Next, a method for changing the flow rate of the anesthetic gas supplied to the intake passage 3 and the method for changing the anesthetic concentration in the inhalation anesthesia apparatus 1 of the present embodiment will be described.
First, when the flow rate of the anesthetic gas supplied to the intake path 3 is decreased, a bypass use time prepared in advance is selected according to the flow rate difference between the pre-change flow rate and the post-change flow rate. Here, the bypass use time is calculated so that the anesthetic concentration of the gas in the vaporizing chamber 21 and the intake passage 3 becomes the set concentration at the changed flow rate. A large amount of air is taken into the vaporization chamber 21 via the bypass circuit 13, and an anesthetic gas having an anesthetic concentration lower than the set concentration is circulated to the intake passage 3 to replace the gas stored in the intake passage 3. After the flow, the flow path switching valve 14 is switched to the thermal mass flow controller 6 side to reduce the air flow rate and adjust the injection amount of the anesthetic from the injection pump 23.

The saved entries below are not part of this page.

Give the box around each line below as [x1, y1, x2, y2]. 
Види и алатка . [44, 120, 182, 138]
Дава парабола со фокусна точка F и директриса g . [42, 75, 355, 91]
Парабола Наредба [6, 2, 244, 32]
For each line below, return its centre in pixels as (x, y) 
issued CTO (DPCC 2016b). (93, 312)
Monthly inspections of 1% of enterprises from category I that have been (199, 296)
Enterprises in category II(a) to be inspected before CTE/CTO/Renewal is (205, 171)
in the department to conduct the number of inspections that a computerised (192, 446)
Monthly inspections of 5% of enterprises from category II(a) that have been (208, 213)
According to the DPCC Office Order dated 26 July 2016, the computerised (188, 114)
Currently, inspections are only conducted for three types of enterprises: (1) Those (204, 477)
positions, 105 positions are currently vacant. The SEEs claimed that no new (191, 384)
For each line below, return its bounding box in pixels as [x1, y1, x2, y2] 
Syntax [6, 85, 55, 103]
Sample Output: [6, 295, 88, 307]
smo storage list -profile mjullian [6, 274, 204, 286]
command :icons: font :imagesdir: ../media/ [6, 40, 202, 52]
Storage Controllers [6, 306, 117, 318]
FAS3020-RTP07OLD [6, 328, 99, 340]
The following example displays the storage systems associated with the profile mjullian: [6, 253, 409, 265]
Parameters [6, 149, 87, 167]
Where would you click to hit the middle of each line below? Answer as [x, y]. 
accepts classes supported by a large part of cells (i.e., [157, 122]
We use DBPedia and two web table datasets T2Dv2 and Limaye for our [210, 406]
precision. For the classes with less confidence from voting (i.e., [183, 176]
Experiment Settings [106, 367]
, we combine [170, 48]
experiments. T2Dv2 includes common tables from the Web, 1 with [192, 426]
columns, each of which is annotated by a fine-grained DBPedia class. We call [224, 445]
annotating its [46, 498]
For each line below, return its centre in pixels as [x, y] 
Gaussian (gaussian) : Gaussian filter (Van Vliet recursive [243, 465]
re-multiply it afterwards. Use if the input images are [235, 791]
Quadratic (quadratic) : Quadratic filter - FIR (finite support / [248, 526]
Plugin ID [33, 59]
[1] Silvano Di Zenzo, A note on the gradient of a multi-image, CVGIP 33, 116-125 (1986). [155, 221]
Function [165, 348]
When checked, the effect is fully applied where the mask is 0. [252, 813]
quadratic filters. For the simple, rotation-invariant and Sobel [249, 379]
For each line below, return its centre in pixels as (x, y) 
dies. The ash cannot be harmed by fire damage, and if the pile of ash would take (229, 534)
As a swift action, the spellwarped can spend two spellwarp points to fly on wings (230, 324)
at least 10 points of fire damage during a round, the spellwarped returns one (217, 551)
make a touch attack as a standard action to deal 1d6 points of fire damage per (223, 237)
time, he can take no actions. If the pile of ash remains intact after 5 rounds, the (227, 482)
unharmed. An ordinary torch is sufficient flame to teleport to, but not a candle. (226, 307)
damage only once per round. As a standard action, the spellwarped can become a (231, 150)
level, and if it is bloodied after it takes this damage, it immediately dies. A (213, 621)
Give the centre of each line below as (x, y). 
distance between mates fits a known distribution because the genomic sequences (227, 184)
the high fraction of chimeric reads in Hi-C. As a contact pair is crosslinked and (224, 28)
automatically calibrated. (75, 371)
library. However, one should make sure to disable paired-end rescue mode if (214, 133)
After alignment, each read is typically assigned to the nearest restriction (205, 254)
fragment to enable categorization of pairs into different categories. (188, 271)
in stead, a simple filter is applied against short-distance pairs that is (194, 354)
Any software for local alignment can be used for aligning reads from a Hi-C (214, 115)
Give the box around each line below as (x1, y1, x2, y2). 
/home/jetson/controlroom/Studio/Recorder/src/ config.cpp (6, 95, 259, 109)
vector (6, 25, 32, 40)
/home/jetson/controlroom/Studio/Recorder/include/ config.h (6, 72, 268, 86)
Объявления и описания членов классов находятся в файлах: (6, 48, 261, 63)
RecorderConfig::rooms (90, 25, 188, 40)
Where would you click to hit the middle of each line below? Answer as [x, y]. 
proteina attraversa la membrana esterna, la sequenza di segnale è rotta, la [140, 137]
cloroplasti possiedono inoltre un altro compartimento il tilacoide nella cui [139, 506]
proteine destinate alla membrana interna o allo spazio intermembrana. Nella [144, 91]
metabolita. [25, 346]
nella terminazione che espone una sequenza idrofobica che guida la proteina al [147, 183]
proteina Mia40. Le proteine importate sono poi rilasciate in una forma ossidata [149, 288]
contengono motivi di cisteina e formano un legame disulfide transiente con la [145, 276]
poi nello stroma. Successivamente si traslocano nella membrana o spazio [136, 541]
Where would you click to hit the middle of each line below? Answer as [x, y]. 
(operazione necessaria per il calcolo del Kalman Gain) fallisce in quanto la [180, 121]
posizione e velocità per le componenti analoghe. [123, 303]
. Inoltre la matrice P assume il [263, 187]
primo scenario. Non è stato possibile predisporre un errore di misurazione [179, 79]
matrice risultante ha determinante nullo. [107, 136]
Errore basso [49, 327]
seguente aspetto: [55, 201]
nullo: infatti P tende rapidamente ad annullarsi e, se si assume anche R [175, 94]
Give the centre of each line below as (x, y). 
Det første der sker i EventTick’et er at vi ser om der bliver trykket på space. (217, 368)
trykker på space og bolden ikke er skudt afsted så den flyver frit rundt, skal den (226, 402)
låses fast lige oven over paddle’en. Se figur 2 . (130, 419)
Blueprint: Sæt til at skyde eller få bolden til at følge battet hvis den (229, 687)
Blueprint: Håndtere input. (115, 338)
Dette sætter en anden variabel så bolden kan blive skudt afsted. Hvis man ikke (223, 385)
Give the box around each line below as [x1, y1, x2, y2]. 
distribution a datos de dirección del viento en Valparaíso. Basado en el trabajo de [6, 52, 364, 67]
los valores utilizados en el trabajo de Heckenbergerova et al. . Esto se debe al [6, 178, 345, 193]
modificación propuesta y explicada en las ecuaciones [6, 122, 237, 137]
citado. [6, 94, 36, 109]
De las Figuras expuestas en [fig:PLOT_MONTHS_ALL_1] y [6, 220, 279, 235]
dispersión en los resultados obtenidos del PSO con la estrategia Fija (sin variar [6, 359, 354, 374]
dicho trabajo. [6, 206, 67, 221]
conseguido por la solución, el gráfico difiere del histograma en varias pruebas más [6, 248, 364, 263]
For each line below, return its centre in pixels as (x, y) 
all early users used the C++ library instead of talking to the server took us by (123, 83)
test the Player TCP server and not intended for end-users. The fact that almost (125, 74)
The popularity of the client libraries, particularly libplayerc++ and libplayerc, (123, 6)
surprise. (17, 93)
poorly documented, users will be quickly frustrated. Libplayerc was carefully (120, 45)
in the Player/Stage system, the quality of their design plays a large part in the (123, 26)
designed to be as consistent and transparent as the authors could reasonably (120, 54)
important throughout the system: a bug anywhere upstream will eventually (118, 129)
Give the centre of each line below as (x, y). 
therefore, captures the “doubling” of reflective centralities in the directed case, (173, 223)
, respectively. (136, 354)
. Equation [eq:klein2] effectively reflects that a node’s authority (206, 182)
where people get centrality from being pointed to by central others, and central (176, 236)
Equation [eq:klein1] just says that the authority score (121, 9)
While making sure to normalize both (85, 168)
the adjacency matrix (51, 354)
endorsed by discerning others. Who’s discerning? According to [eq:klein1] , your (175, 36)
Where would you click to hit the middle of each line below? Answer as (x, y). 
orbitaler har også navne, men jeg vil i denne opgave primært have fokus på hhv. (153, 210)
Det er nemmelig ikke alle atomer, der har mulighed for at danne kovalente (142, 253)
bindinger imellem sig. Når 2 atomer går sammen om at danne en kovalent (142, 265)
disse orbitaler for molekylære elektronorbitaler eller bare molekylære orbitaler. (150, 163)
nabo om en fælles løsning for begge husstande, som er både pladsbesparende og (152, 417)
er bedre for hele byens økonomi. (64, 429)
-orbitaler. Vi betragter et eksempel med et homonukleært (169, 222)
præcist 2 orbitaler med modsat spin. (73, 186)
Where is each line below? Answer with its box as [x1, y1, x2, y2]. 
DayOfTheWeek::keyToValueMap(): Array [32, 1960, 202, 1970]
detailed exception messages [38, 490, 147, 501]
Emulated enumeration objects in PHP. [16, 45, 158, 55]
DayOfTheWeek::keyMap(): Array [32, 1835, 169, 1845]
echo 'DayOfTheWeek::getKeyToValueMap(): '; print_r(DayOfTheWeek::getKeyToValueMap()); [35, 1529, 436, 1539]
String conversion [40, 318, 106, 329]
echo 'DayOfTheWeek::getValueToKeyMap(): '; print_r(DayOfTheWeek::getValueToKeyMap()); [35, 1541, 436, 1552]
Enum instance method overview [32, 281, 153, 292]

  On the other hand, when increasing the flow rate of the anesthetic gas supplied to the intake path 3, a bypass use time prepared in advance is selected according to the flow rate difference between the pre-change flow rate and the post-change flow rate, via the bypass circuit 13. A large amount of air is taken into the vaporizing chamber 21, an anesthetic gas with an anesthetic concentration higher than the set concentration is circulated to the intake passage 3, and the gas stored in the intake passage 3 is replaced. The path switching valve 14 is switched to the thermal mass flow controller 6 side to increase the air flow rate and adjust the amount of anesthetic injected from the infusion pump 23.

  Further, when the anesthetic concentration of the anesthetic gas supplied to the intake path 3 is decreased, a bypass use time prepared in advance is selected according to the concentration difference between the concentration before change and the concentration after change. Here, the bypass use time is calculated so that the anesthetic concentration of the gas in the vaporization chamber 21 and the intake passage 3 becomes the changed concentration. A large amount of air is taken into the vaporization chamber 21 via the bypass circuit 13 and an anesthetic gas having an anesthetic concentration lower than the changed concentration is circulated to the inspiratory path 3, and then an anesthetic liquid injection amount that matches the changed concentration The infusion pump 23 is adjusted so that

  On the other hand, when the anesthetic concentration of the anesthetic gas supplied to the intake path 3 is increased, a bypass use time prepared in advance is selected according to the concentration difference between the concentration before change and the concentration after change, and the bypass circuit After a large amount of air is taken into the vaporization chamber 21 via 13 and an anesthetic gas having an anesthetic concentration higher than the changed concentration is circulated to the inspiratory passage 3, the anesthetic liquid is injected in accordance with the changed concentration. Thus, the infusion pump 23 is adjusted.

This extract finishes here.